What is needed: For each entry, restate it word for word while omitting any image it holds.

Extracted entries:
+-------+

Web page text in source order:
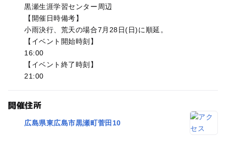
黒瀬生涯学習センター周辺
【開催日時備考】
小雨決行、荒天の場合7月28日(日)に順延。
【イベント開始時刻】
16:00
【イベント終了時刻】
21:00
開催住所
広島県東広島市黒瀬町菅田10

+-------+

Completed exercise:
Web page text in source order:
黒瀬生涯学習センター周辺
【開催日時備考】
小雨決行、荒天の場合7月28日(日)に順延。
【イベント開始時刻】
16:00
【イベント終了時刻】
21:00
開催住所
広島県東広島市黒瀬町菅田10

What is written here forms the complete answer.